# What is Elviria like as a place to live?



## Chap (Nov 21, 2010)

Hello
we are coming out next month to view a number of villas we have identified in the Calahonda area and also in in Elviria. We think we have an understanding of Calahonda but I have never been to Elviria and of all the properties we are going to view the one villa there is stunning (via the web and brochures anyway!).

Our plan is to move over to live with our 12 year old son and he will go to an international school. If anyone knows Elviria and can give us any feedback on the area it would be appreciated. We are hoping to find an area with a strong community feeling, more residential than holiday homes, hopefully this will mean more children around for my son. It would be nice for there to be a small social hub, especially with locals and local expats ( we are both very sociable people, me golf and a pint the mrs cofee, relaxing and shopping)

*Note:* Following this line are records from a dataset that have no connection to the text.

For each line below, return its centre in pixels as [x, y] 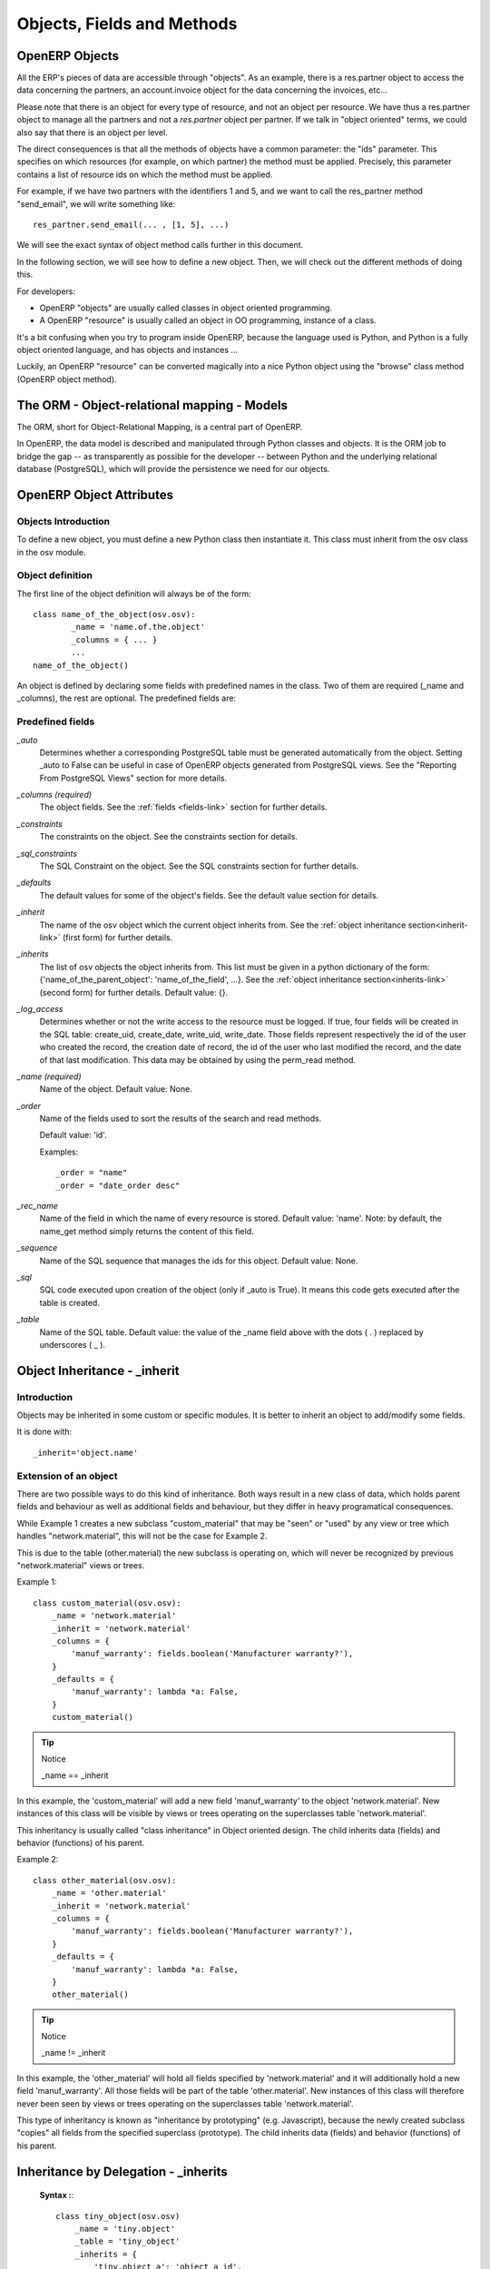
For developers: [46, 291]
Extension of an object [67, 1476]
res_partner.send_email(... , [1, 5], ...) [131, 224]
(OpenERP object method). [67, 379]
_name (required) [49, 1076]
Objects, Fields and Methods [127, 24]
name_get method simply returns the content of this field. [147, 1231]
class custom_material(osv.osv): [107, 1603]
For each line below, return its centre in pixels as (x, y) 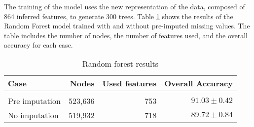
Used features (129, 83)
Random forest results (120, 63)
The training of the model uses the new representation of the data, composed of (125, 6)
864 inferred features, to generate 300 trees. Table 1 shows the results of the (119, 16)
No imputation (33, 115)
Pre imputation (34, 101)
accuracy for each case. (38, 45)
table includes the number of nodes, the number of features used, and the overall (126, 35)
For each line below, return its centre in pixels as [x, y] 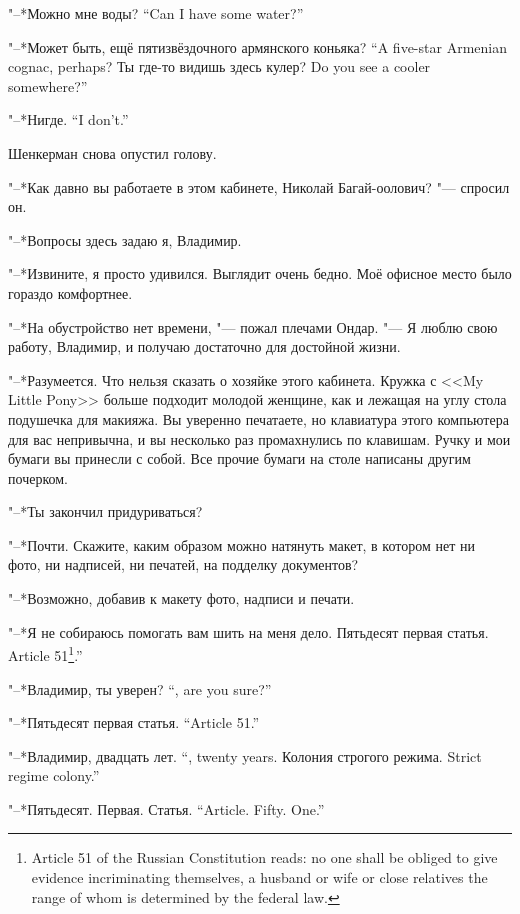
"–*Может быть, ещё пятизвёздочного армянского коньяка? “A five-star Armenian [257, 46]
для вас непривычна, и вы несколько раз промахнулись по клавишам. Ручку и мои [259, 438]
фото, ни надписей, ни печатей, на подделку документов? [183, 564]
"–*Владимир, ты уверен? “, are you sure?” [140, 688]
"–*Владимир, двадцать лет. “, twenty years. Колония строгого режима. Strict [245, 755]
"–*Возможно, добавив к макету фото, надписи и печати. [181, 598]
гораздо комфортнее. [70, 292]
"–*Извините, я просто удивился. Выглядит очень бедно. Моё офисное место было [260, 273]

Any info or suggestions of other areas that we should be considering would be welcomed. 

regards
Glenn


----------



## jojo (Sep 20, 2007)

Obviously I dont know your budget, but Elviria is quite expensive and as far as I know the nearest international school is in/near Marbella, Aloha College http://www.nabss.org/test/schools.php?school=aloCollege (a good one by all accounts tho) and again is quite expensive. We looked there when we first did our planning to move to Spain and yes, it is lovely, not sure about the community feel, it felt quite "holiday home-ish" to me - but that was simply cos we went to the beach area and had a walk around, there seemed to be alot of holiday makers there. Anyway, we decided it was a bit too pricey and looked further east!!

Jo xxx


----------



## lynn (Sep 25, 2008)

Chap said:


> Hello
> we are coming out next month to view a number of villas we have identified in the Calahonda area and also in in Elviria. We think we have an understanding of Calahonda but I have never been to Elviria and of all the properties we are going to view the one villa there is stunning (via the web and brochures anyway!).
> 
> Our plan is to move over to live with our 12 year old son and he will go to an international school. If anyone knows Elviria and can give us any feedback on the area it would be appreciated. We are hoping to find an area with a strong community feeling, more residential than holiday homes, hopefully this will mean more children around for my son. It would be nice for there to be a small social hub, especially with locals and local expats ( we are both very sociable people, me golf and a pint the mrs cofee, relaxing and shopping)
> ...


There is the EIC school in Elviria, which has a good reputation (and a hefty price tag!), and I believe there are a number of families based there, although as Jo has said, it is pricey and does swell into a holiday beehive come the summer...
Like Jo, we looked there when we were doing our planning, and we plumped for Mijas instead. Just a matter of taste and feel I guess, but for us, Sunny View was by far the best school and at half the price of EIC, and Mijas had more of a residential feel year round. Horses for courses though, and you need to come and look around. 

Lynn


----------



## Chap (Nov 21, 2010)

lynn said:


> There is the EIC school in Elviria, which has a good reputation (and a hefty price tag!), and I believe there are a number of families based there, although as Jo has said, it is pricey and does swell into a holiday beehive come the summer...
> Like Jo, we looked there when we were doing our planning, and we plumped for Mijas instead. Just a matter of taste and feel I guess, but for us, Sunny View was by far the best school and at half the price of EIC, and Mijas had more of a residential feel year round. Horses for courses though, and you need to come and look around.
> 
> Lynn


Thanks Lynn.
I will send you a private message if that is ok, I have had a great chat with Jo

regards


----------